The ever-growing universe is believed to be home to at least 100 billion galaxies of different shapes, sizes and compositions. Similar to the Milky Way, galaxies around the universe host huge collections of stars and other celestial objects. Now, researchers have made the discovery of cold quasars which provide more knowledge on how galaxies die, and when they stop producing new stars.
At the 234th meeting of the American Astronomical Society in St. Louis, astrophysicist Allison Kirkpatrick, assistant professor of physics and astronomy at the University of Kansas presented her discovery of cold quasars. Cold quasars are considered to be galaxies with an abundance of cold gas, which are still capable of producing new stars, despite having a quasar at its heart. The discovery is particularly important because it features a galaxy life cycle which has previously been unknown to researchers, called a “cold quasar phase.”
Quasars form when the supermassive black hole at the heart of a galaxy starts collecting all the material around it. It sucks in the gas, which causes an accretion disk to form, and then becomes super heated. When it heats up enough, it will emit enormous amounts of light, causing the quasar to become far brighter than a regular galaxy.
Initially, researchers believed that once the supermassive black hole at the center became a quasar, that meant that the galaxy was “dead.” In other words, they believed that it was no longer capable of producing new stars. The discovery of cold quasars changes this theory.
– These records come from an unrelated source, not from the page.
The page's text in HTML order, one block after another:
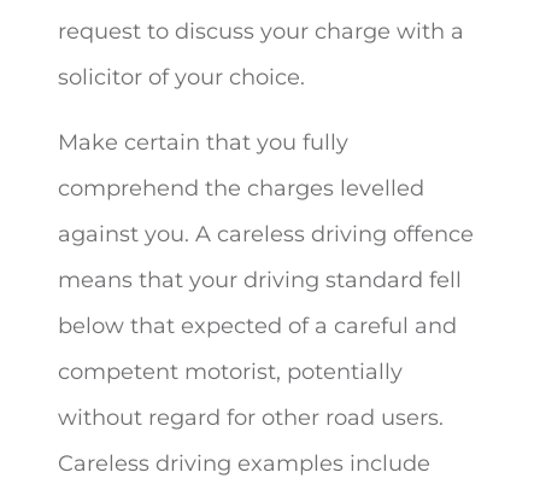
request to discuss your charge with a
solicitor of your choice.
Make certain that you fully
comprehend the charges levelled
against you. A careless driving offence
means that your driving standard fell
below that expected of a careful and
competent motorist, potentially
without regard for other road users.
Careless driving examples include
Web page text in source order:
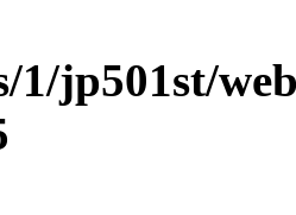
1/jp501st/
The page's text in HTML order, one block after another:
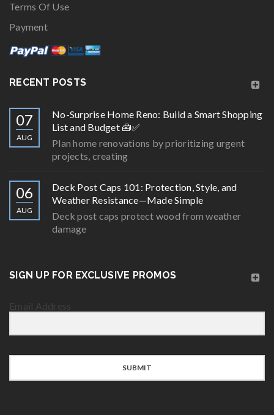
Terms Of Use
Payment
RECENT POSTS
07
AUG
No-Surprise Home Reno: Build a Smart Shopping
List and Budget 🧰✅
Plan home renovations by prioritizing urgent
projects, creating
06
AUG
Deck Post Caps 101: Protection, Style, and
Weather Resistance—Made Simple
Deck post caps protect wood from weather
damage
SIGN UP FOR EXCLUSIVE PROMOS
Email Address
SUBMIT
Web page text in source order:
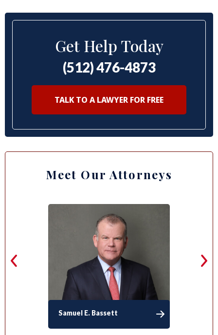
Get Help Today
(512) 476-4873
TALK TO A LAWYER FOR FREE
Meet Our Attorneys
Samuel E. Bassett
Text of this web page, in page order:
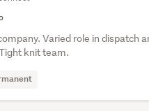
Varied role in dispatch
knit team.
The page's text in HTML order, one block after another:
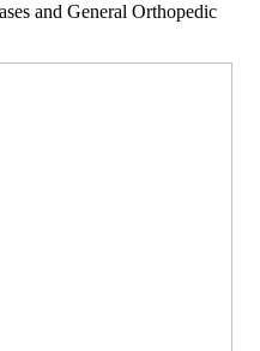
and General Orthopedic
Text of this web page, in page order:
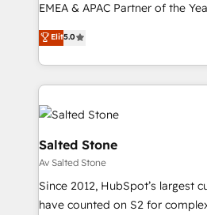
EMEA & APAC Partner of the
experienced and fully
Partner. 🚀 With 2,750+ HubSpot projects delivered
and 370+ specialists across
we de-risk complex CRM
accelerate ROI across every HubSpot
multi-region migrations to AI-
we turn complexity into clarity,
scale. 🏆 HubSpot’s CEO called us “the partner of the
future.” Others agree it is proof
measurable impact.
Elit5.0
Salted Stone
Av Salted Stone
Since 2012, HubSpot’s largest
have counted on S2 for
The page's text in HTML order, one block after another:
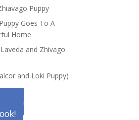
Puppy
Goes To A
Home
Laveda and Zhivago
and Loki Puppy)
us on
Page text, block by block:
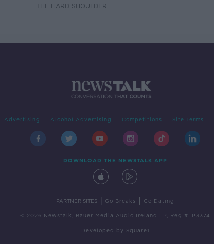
THE HARD SHOULDER
Advertising Alcohol Advertising Competitions Site Terms
DOWNLOAD THE NEWSTALK APP
PARTNER SITES Go Breaks Go Dating
© 2026 Newstalk, Bauer Media Audio Ireland LP, Reg #LP3374
Developed by Square1
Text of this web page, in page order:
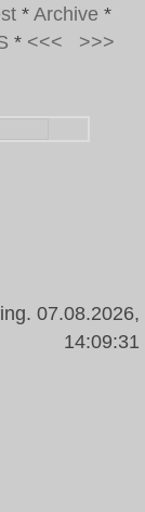
* Archive *
* <<< >>>
07.08.2026,
14:09:31
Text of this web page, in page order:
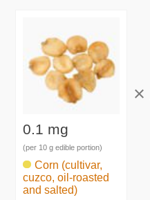
0.1 mg
(per 10 g edible portion)
Corn (cultivar,
cuzco, oil-roasted
and salted)
×
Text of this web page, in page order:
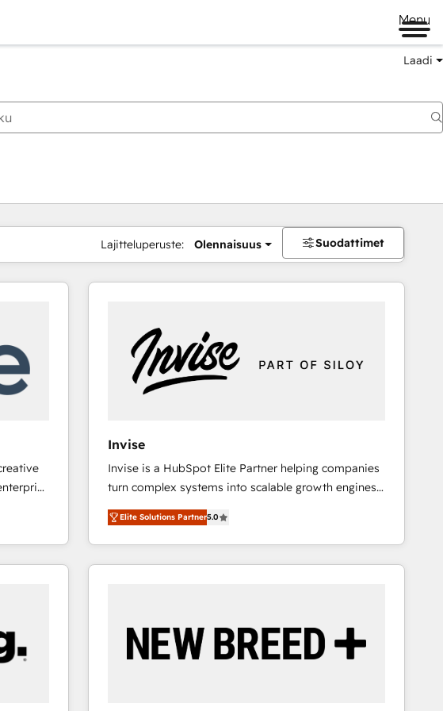
Menu
Laadi
Lajitteluperuste: Olennaisuus Suodattimet
itself.
USA,
Invise
Invise is a HubSpot Elite Partner helping companies
turn complex systems into scalable growth engines.
We combine strategy, technology and change
management to drive measurable results. As part of
the fast-growing Siloy Group, we unite more than
250+ HubSpot experts across Europe – ready to
reliable source of truth - Unlock the full value of your
CRM and marketing data, not just implement a
Elite Solutions Partner5.0
Sivu Sivu
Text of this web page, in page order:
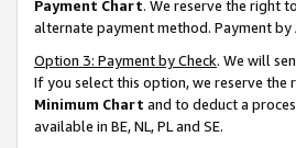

The team conducted analyses of data collected by the European Space Agency’s XMM-Newton Telescope, which revealed that there are 10 percent of galaxies with supermassive black holes that are accreting, and containing enough of the cold gas to produce new stars. However, the new discoveries don’t end here. The team analyzed the 10 percent of those galaxies, finding an exception in another 10 percent.
“These are very compact, blue, luminous sources,” Kirkpatrick said in a press release. “They look exactly like you would expect a supermassive black hole to look in the end stages after it has quenched all of the star formation in a galaxy. This is evolving into a passive elliptical galaxy, yet we have found a lot of cold gas in these as well. These are the population that I’m calling ‘cold quasars.’”
Kirkpatrick’s discovery points out that the cold quasar phase might not be as rare as it was previously thought. The team believes that at some in its life cycle, every galaxy will go through the cold quasar phase.
“This is a transition phase, let’s say of 10 million years,” she said in the press release. “In universal timescales, that’s really short — and it’s hard to catch this thing. We’re doing what we call a blind survey to find objects we weren’t looking for. And by finding these objects, yes, it could imply that this happens to every galaxy.”